**What is expected**. Select every line containing the word "Оплата" from the material, and copy those lines.

**Data to examine**.
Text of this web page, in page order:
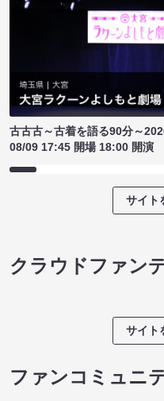
古古古～古着を語る90分～
08/09 17:45 開場 18:00 開演
サイト
クラウドファン
サイト
ファンコミュニ
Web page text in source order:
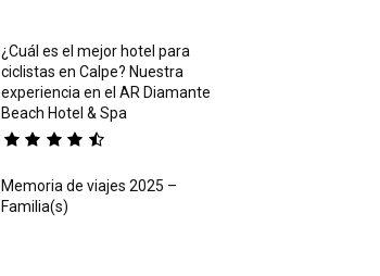
¿Cuál es el mejor hotel para
ciclistas en Calpe? Nuestra
experiencia en el AR Diamante
Beach Hotel & Spa
Memoria de viajes 2025 –
Familia(s)
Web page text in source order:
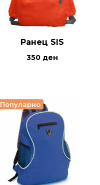
Ранец SIS
350 ден
Популарно
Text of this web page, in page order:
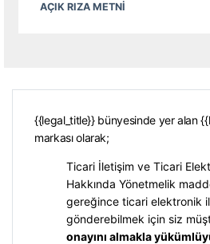
AÇIK RIZA METNI
{{legal_title}} bünyesinde yer alan
markası olarak;
Ticari İletişim ve Ticari
Hakkında Yönetmelik
gereğince ticari elektronik
gönderebilmek için siz
onayını almakla
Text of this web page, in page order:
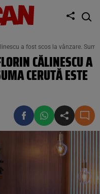
a fost scos la vânzare.
CĂLINESCU A
CERUTĂ ESTE
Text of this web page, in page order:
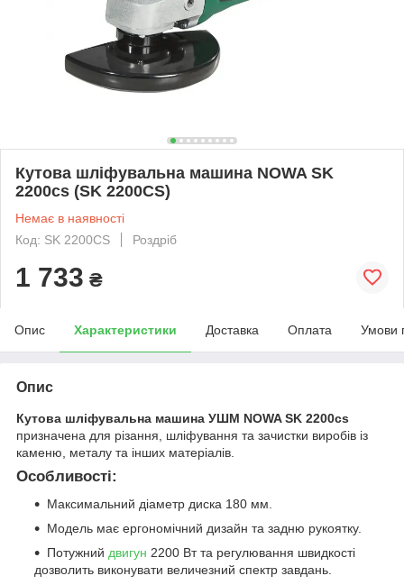
Кутова шліфувальна машина NOWA SK
2200cs (SK 2200CS)
Немає в наявності
Код: SK 2200CS
Роздріб
1 733 ₴
Опис Характеристики Доставка Оплата Умови
Опис
Кутова шліфувальна машина УШМ NOWA SK 2200cs
призначена для різання, шліфування та зачистки виробів із
каменю, металу та інших матеріалів.
Особливості:
Максимальний діаметр диска 180 мм.
Модель має ергономічний дизайн та задню рукоятку.
Потужний двигун 2200 Вт та регулювання швидкості
дозволить виконувати величезний спектр завдань.
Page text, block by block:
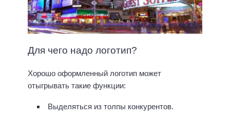
Для чего надо логотип?
Хорошо оформленный логотип может
отыгрывать такие функции:
Выделяться из толпы конкурентов.
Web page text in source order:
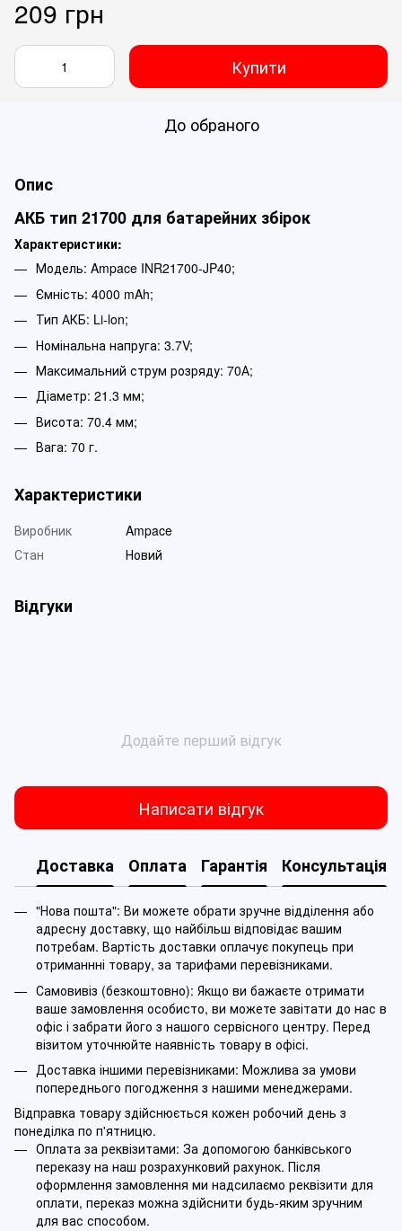
209 грн
Купити
До обраного
Опис
АКБ тип 21700 для батарейних збірок
Характеристики:
Модель: Ampace INR21700-JP40;
Ємність: 4000 mAh;
Тип АКБ: Li-lon;
Номінальна напруга: 3.7V;
Максимальний струм розряду: 70А;
Діаметр: 21.3 мм;
Висота: 70.4 мм;
Вага: 70 г.
Характеристики
Виробник
Ampace
Стан
Новий
Відгуки
Додайте перший відгук
Написати відгук
Доставка Оплата Гарантія Консультація
"Нова пошта": Ви можете обрати зручне відділення або
адресну доставку, що найбільш відповідає вашим
потребам. Вартість доставки оплачує покупець при
отриманнні товару, за тарифами перевізниками.
Самовивіз (безкоштовно): Якщо ви бажаєте отримати
ваше замовлення особисто, ви можете завітати до нас в
офіс і забрати його з нашого сервісного центру. Перед
візитом уточнюйте наявність товару в офісі.
Доставка іншими перевізниками: Можлива за умови
попереднього погодження з нашими менеджерами.
Відправка товару здійснюється кожен робочий день з
понеділка по п'ятницю.
Оплата за реквізитами: За допомогою банківського
переказу на наш розрахунковий рахунок. Після
оформлення замовлення ми надсилаємо реквізити для
оплати, переказ можна здійснити будь-яким зручним
для вас способом.
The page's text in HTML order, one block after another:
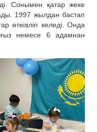
Сонымен қатар жеке
1997 жылдан бастап
өткізіліп келеді. Онда
немесе 6 адамнан
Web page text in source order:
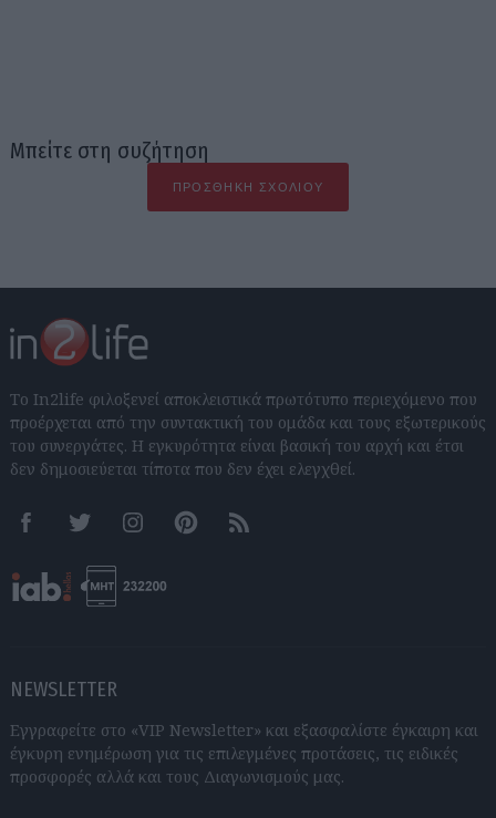
Μπείτε στη συζήτηση
ΠΡΟΣΘΉΚΗ ΣΧΟΛΊΟΥ
Το In2life φιλοξενεί αποκλειστικά πρωτότυπο περιεχόμενο που
προέρχεται από την συντακτική του ομάδα και τους εξωτερικούς
του συνεργάτες. Η εγκυρότητα είναι βασική του αρχή και έτσι
δεν δημοσιεύεται τίποτα που δεν έχει ελεγχθεί.
FacebookTwitter InstagramPinterestRSS feeds
NEWSLETTER
Εγγραφείτε στο «VIP Newsletter» και εξασφαλίστε έγκαιρη και
έγκυρη ενημέρωση για τις επιλεγμένες προτάσεις, τις ειδικές
προσφορές αλλά και τους Διαγωνισμούς μας.
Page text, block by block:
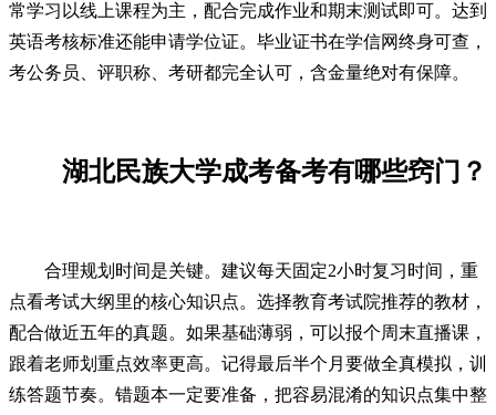
常学习以线上课程为主，配合完成作业和期末测试即可。达到
英语考核标准还能申请学位证。毕业证书在学信网终身可查，
考公务员、评职称、考研都完全认可，含金量绝对有保障。
湖北民族大学成考备考有哪些窍门？
合理规划时间是关键。建议每天固定2小时复习时间，重
点看考试大纲里的核心知识点。选择教育考试院推荐的教材，
配合做近五年的真题。如果基础薄弱，可以报个周末直播课，
跟着老师划重点效率更高。记得最后半个月要做全真模拟，训
练答题节奏。错题本一定要准备，把容易混淆的知识点集中整
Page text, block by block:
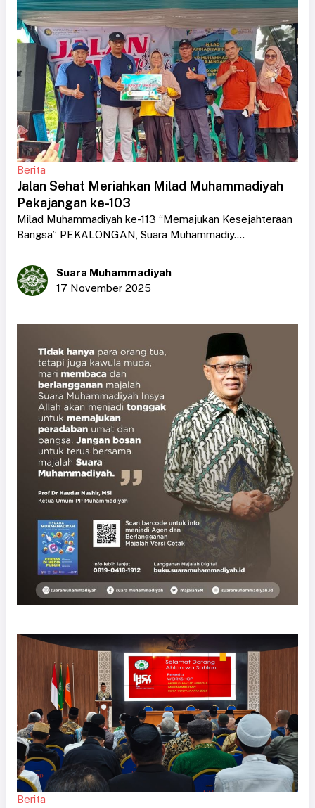
Berita
Jalan Sehat Meriahkan Milad Muhammadiyah
Pekajangan ke-103
Milad Muhammadiyah ke-113 “Memajukan Kesejahteraan
Bangsa” PEKALONGAN, Suara Muhammadiy....
Suara Muhammadiyah
17 November 2025
Berita
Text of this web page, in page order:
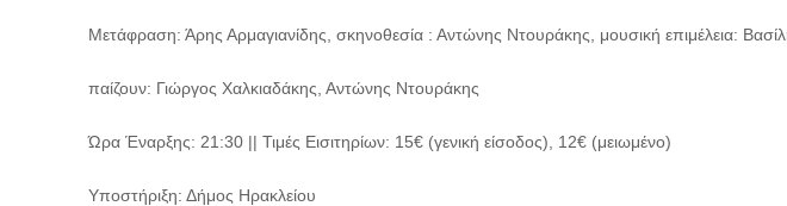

**Your response**.
Опис Характеристики Доставка Оплата Умови
Доставка Оплата Гарантія Консультація
Оплата за реквізитами: За допомогою банківського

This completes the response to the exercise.